Records from a data collection
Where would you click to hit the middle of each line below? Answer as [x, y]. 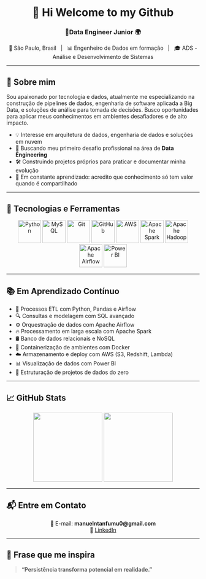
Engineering [31, 155]
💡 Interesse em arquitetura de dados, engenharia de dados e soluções [104, 135]
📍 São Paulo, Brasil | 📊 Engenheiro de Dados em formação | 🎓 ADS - [103, 48]
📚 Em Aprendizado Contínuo [63, 291]
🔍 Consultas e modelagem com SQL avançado [75, 316]
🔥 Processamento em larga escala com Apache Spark [83, 331]
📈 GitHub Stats [36, 398]
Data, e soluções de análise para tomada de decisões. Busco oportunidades [102, 110]
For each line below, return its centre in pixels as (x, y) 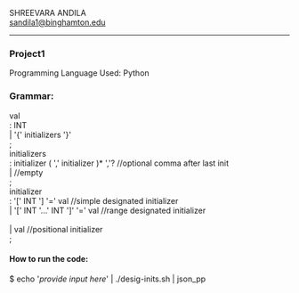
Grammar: (32, 96)
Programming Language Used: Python (79, 73)
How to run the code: (49, 259)
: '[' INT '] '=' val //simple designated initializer (94, 200)
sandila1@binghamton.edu (57, 22)
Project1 (27, 53)
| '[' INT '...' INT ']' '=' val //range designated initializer (108, 210)
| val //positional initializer (56, 229)
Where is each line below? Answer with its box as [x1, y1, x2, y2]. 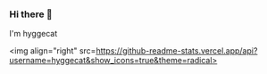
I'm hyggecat [9, 29, 58, 39]
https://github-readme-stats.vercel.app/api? [96, 45, 258, 56]
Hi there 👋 [9, 8, 54, 21]
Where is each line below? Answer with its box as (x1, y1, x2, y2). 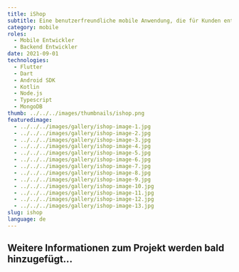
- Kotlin (14, 83, 40, 90)
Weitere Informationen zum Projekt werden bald (7, 242, 225, 254)
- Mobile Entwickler (14, 37, 75, 44)
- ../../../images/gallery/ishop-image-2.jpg (14, 130, 152, 137)
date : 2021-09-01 (7, 51, 59, 58)
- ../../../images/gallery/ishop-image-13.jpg (14, 202, 154, 210)
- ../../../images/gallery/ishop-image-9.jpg (14, 176, 152, 183)
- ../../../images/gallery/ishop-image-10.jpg (14, 182, 154, 189)
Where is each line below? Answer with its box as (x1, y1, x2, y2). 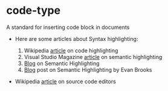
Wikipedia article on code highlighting (24, 46, 118, 54)
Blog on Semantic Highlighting (24, 60, 100, 67)
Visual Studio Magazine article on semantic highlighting (24, 53, 163, 60)
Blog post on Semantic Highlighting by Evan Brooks (24, 66, 152, 73)
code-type (6, 4, 61, 17)
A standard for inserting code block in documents (6, 24, 130, 31)
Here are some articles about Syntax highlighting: (15, 35, 138, 42)
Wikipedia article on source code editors (15, 78, 116, 85)
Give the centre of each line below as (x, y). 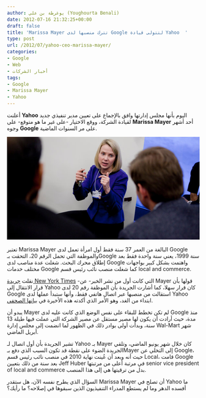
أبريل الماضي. (23, 332)
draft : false (24, 26)
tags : (14, 78)
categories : (22, 52)
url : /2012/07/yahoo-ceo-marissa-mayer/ (59, 45)
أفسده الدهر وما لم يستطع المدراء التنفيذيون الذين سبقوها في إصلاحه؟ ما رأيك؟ (97, 388)
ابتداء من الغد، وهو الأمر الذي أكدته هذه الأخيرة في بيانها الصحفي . (80, 300)
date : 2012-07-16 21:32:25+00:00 (50, 19)
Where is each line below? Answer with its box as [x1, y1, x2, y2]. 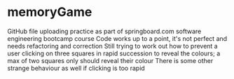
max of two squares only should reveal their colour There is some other [7, 56, 214, 64]
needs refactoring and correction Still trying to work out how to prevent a [7, 42, 219, 50]
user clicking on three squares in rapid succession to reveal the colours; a [7, 49, 221, 58]
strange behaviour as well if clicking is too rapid [7, 64, 145, 72]
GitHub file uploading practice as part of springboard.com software [7, 27, 202, 35]
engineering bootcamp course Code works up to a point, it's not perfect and [7, 34, 228, 42]
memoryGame [7, 4, 92, 20]
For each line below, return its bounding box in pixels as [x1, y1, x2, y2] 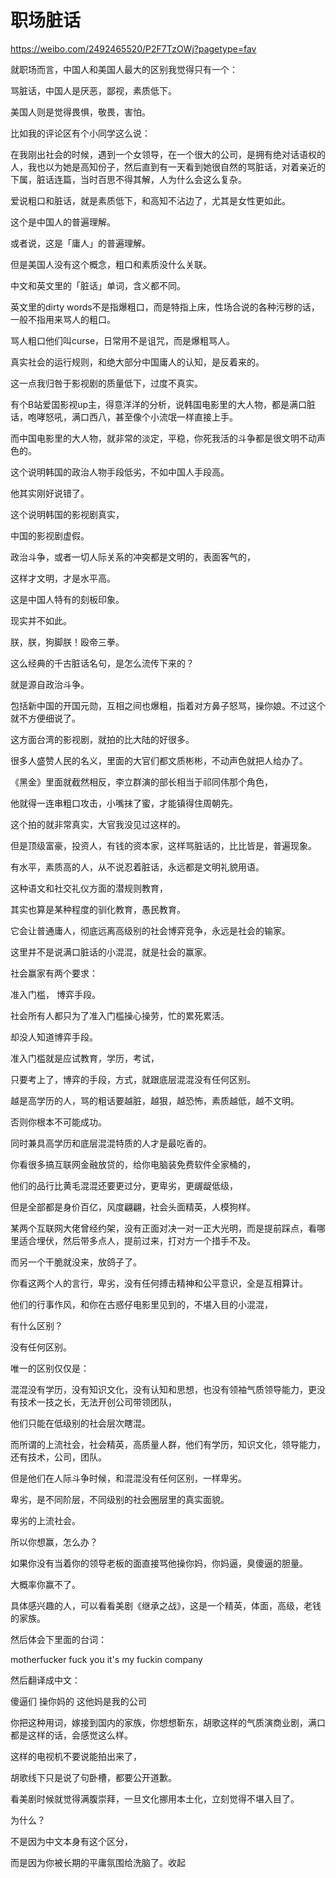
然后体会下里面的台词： [10, 1633, 107, 1645]
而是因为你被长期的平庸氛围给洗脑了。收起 [10, 1856, 186, 1868]
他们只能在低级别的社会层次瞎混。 [10, 1417, 151, 1429]
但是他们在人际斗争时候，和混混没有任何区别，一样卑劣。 [10, 1472, 247, 1484]
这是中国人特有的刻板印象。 [10, 593, 125, 605]
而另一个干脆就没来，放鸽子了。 [10, 1256, 142, 1268]
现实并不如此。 [10, 614, 72, 626]
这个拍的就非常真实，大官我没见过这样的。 [10, 818, 186, 830]
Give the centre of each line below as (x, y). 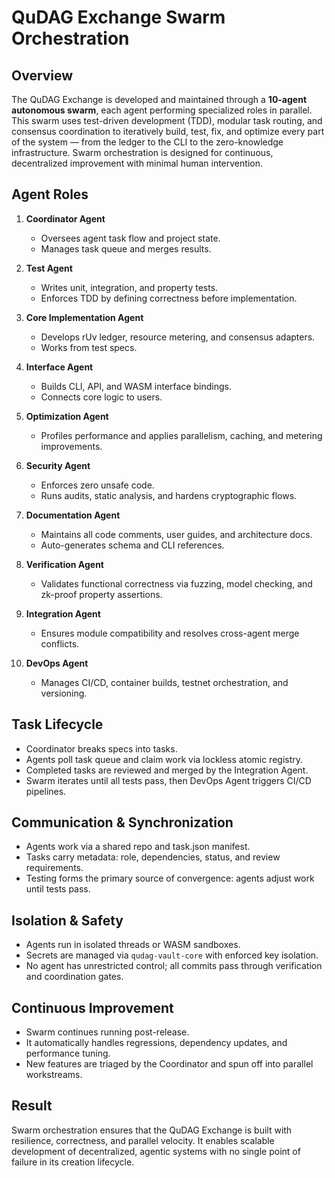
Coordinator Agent (65, 218)
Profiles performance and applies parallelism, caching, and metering (181, 435)
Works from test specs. (89, 347)
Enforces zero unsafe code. (97, 485)
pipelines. (46, 791)
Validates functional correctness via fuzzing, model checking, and (176, 583)
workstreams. (54, 1075)
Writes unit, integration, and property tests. (129, 287)
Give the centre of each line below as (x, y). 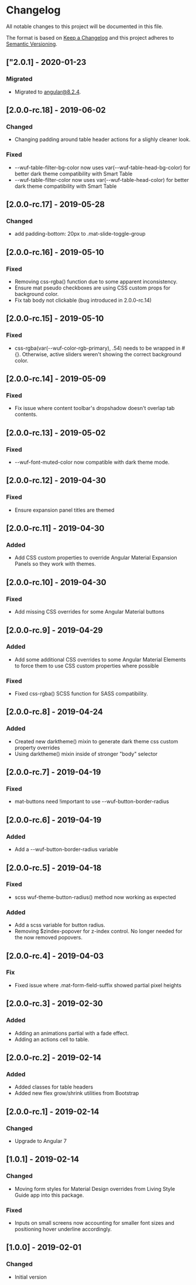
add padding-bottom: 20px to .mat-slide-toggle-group (80, 234)
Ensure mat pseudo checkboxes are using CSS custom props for (92, 288)
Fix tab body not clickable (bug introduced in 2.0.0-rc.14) (83, 300)
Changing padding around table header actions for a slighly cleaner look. (102, 139)
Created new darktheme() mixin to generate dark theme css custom (96, 741)
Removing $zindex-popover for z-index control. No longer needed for (98, 931)
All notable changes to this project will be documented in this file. (85, 26)
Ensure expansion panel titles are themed (64, 510)
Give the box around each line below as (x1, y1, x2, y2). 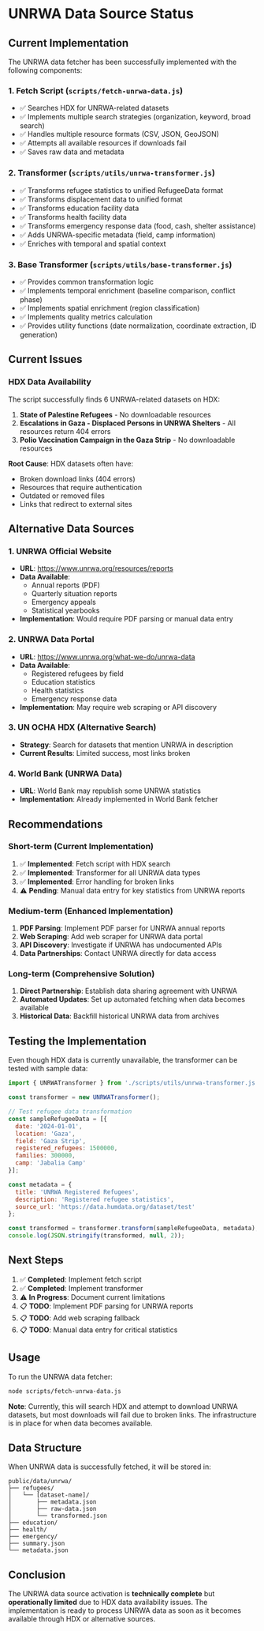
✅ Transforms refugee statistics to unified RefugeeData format (19, 185, 223, 194)
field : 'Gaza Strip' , (15, 1137, 87, 1145)
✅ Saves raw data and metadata (19, 147, 125, 157)
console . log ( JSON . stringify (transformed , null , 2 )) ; (8, 1232, 185, 1240)
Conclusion (8, 1568, 66, 1581)
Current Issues (8, 353, 83, 366)
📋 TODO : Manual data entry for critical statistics (19, 1325, 178, 1335)
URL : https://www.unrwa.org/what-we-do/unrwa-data (19, 651, 195, 661)
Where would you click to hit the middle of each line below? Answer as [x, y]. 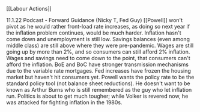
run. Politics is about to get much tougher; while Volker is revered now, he [97, 96]
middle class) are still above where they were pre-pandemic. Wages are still [100, 45]
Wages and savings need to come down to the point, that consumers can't [98, 58]
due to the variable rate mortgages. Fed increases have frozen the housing [98, 71]
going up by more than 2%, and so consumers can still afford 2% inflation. [98, 52]
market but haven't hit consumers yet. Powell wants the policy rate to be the [100, 77]
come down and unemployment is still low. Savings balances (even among [98, 39]
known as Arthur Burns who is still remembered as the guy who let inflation [99, 90]
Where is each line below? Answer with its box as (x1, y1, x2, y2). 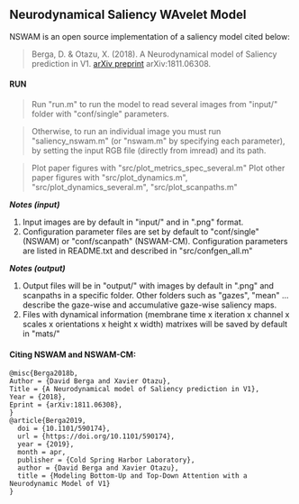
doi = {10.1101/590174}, (17, 424, 111, 434)
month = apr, (17, 448, 67, 457)
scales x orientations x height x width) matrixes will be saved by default (22, 319, 288, 330)
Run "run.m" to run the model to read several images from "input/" (31, 99, 278, 110)
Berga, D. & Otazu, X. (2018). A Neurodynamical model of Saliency (31, 49, 277, 60)
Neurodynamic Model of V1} (9, 480, 111, 489)
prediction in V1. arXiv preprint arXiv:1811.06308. (31, 58, 212, 69)
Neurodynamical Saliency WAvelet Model (9, 7, 247, 23)
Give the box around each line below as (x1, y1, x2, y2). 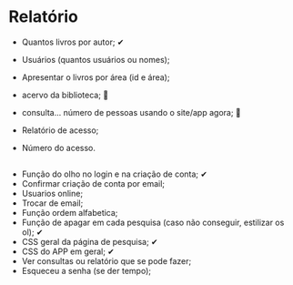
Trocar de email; (21, 198, 84, 209)
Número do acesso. (21, 142, 96, 153)
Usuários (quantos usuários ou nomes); (21, 54, 170, 65)
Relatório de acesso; (21, 125, 99, 136)
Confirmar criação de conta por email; (21, 178, 166, 189)
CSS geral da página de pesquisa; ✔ (21, 237, 158, 248)
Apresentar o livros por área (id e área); (21, 71, 170, 83)
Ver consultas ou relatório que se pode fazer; (21, 256, 192, 267)
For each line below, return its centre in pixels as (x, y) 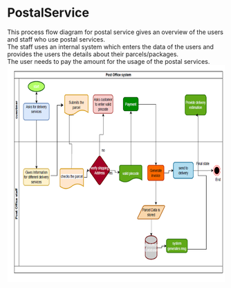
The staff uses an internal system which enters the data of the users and (111, 46)
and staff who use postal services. (56, 39)
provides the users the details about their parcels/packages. (93, 54)
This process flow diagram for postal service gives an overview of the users (115, 32)
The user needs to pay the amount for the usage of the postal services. (109, 61)
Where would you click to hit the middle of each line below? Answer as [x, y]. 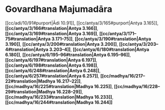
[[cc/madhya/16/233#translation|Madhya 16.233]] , [59, 97]
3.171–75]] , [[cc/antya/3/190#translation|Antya [101, 39]
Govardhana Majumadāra [59, 9]
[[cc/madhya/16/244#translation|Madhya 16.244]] [59, 102]
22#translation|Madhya [30, 81]
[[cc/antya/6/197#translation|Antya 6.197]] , [51, 60]
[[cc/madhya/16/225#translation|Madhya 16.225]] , [59, 86]
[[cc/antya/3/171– [118, 33]
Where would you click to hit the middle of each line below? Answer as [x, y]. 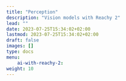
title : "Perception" [32, 12]
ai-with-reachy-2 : [40, 63]
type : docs [20, 52]
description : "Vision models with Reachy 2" [63, 18]
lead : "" [17, 23]
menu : [13, 57]
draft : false [23, 40]
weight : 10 [20, 69]
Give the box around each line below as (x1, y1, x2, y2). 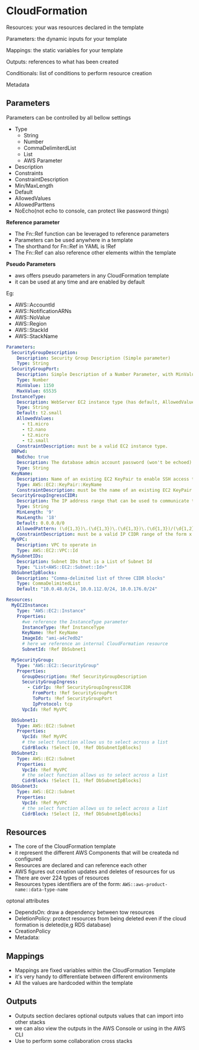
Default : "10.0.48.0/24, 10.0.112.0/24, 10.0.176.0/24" (17, 586, 158, 592)
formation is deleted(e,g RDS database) (14, 922, 111, 929)
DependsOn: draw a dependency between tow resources (14, 909, 155, 916)
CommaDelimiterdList (23, 144, 76, 152)
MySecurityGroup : (11, 657, 54, 663)
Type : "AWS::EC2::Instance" (17, 608, 86, 614)
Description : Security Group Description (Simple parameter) (17, 355, 171, 361)
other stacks (14, 1018, 46, 1025)
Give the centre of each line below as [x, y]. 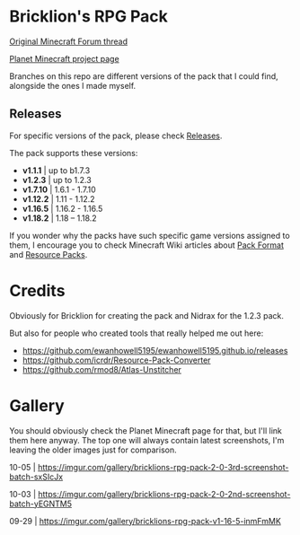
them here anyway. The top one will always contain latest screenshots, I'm [147, 440]
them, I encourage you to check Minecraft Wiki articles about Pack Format [147, 245]
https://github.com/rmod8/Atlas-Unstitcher [102, 369]
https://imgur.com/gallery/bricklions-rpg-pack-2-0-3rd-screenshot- [163, 467]
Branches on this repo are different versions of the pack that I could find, [144, 76]
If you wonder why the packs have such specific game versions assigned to [150, 235]
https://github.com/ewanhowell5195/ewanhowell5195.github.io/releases [155, 350]
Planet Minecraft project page [64, 58]
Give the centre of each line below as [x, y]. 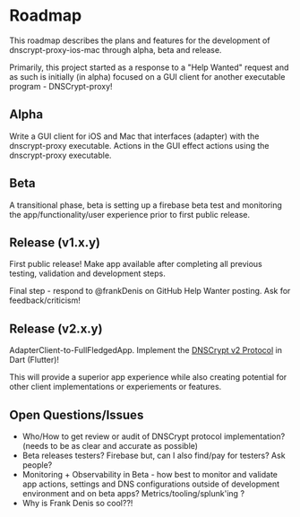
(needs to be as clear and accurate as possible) [110, 446]
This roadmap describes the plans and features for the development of [140, 40]
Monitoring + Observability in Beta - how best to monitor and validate [150, 474]
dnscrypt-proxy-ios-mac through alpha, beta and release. [116, 49]
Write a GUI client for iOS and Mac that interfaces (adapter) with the [134, 136]
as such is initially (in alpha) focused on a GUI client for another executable [147, 76]
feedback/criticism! [45, 300]
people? [37, 465]
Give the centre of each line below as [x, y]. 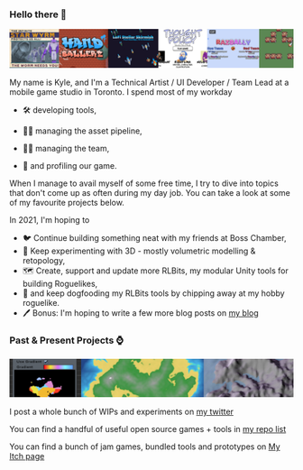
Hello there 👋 [38, 14]
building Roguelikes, [60, 284]
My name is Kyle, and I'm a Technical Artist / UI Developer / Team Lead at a [149, 83]
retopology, [44, 261]
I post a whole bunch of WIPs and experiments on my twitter [122, 412]
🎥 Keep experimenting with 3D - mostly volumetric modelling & [139, 251]
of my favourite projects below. [67, 203]
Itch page [27, 456]
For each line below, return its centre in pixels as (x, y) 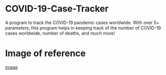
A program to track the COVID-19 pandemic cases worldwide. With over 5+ (82, 22)
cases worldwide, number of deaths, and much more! (60, 33)
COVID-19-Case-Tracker (57, 9)
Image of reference (46, 53)
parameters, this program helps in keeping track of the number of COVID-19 (83, 27)
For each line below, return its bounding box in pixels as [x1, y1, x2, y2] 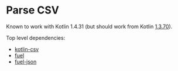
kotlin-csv [14, 45, 39, 53]
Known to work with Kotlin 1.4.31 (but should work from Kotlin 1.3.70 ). [6, 23, 173, 30]
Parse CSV [6, 4, 60, 17]
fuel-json [14, 58, 37, 65]
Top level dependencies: [6, 34, 66, 41]
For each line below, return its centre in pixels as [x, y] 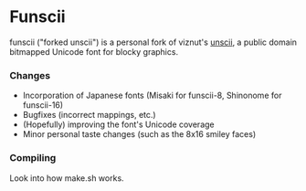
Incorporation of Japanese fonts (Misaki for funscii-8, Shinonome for [152, 95]
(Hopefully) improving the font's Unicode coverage [118, 124]
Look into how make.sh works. [67, 178]
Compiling [33, 158]
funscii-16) [43, 105]
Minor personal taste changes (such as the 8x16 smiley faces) [139, 134]
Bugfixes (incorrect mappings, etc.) [90, 115]
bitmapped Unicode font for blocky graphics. [94, 51]
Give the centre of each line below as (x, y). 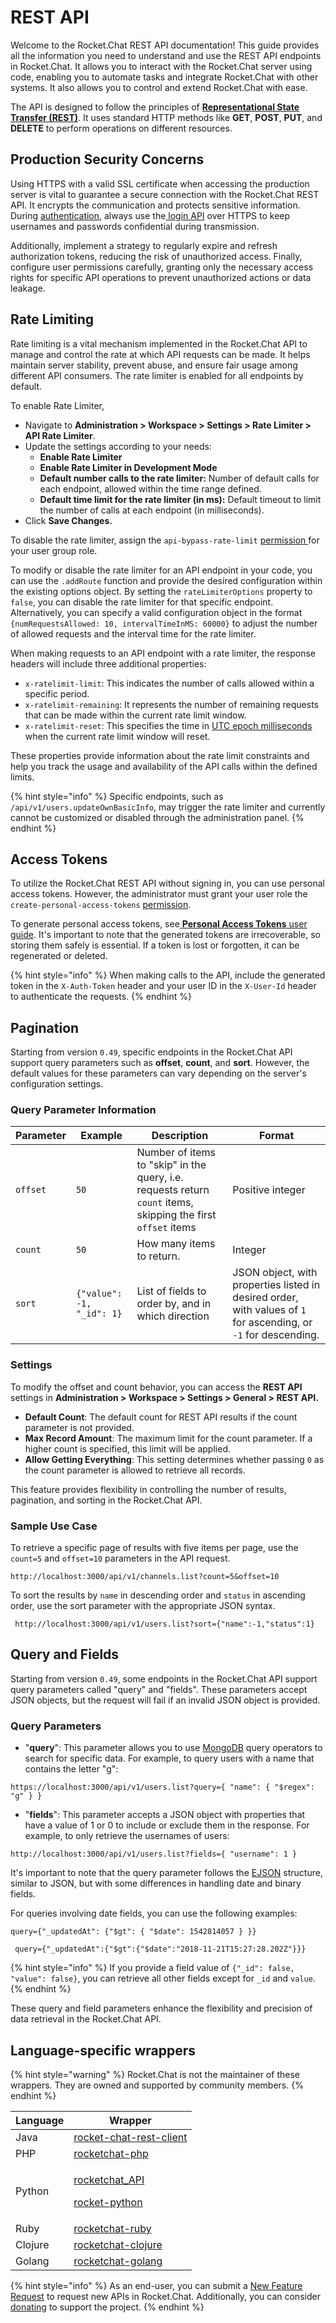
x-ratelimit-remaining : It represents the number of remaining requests (171, 704)
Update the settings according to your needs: (118, 446)
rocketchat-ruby (112, 2228)
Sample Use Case (54, 1526)
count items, (165, 1203)
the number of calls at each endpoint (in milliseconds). (152, 510)
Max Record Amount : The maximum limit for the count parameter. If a (168, 1438)
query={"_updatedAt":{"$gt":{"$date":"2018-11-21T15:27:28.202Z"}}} (160, 1949)
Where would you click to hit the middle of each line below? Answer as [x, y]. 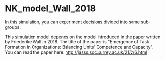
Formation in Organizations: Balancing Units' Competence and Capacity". [79, 47]
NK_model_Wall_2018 [50, 9]
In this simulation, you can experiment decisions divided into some [73, 22]
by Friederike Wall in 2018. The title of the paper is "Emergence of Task [77, 41]
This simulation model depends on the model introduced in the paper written [83, 37]
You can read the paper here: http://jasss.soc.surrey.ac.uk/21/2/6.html [76, 52]
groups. [13, 27]

» **Required action**
Above are the records; return the lines in them from the one with "Confirmar criação de" to the one with "[[cc/antya/6/197#translation|Antya 6.197]] , [51, 60]", inclusive, exactly and without images.

» **Output of the exercise**
Confirmar criação de conta por email; (21, 178, 166, 189)
CSS geral da página de pesquisa; ✔ (21, 237, 158, 248)
Apresentar o livros por área (id e área); (21, 71, 170, 83)
Ver consultas ou relatório que se pode fazer; (21, 256, 192, 267)
For each line below, return its centre in pixels as (x, y) 
The staff uses an internal system which enters the data of the users and (111, 46)
and staff who use postal services. (56, 39)
provides the users the details about their parcels/packages. (93, 54)
This process flow diagram for postal service gives an overview of the users (115, 32)
The user needs to pay the amount for the usage of the postal services. (109, 61)
Where would you click to hit the middle of each line below? Answer as [x, y]. 
[[cc/madhya/16/233#translation|Madhya 16.233]] , [59, 97]
3.171–75]] , [[cc/antya/3/190#translation|Antya [101, 39]
Govardhana Majumadāra [59, 9]
[[cc/madhya/16/244#translation|Madhya 16.244]] [59, 102]
22#translation|Madhya [30, 81]
[[cc/antya/6/197#translation|Antya 6.197]] , [51, 60]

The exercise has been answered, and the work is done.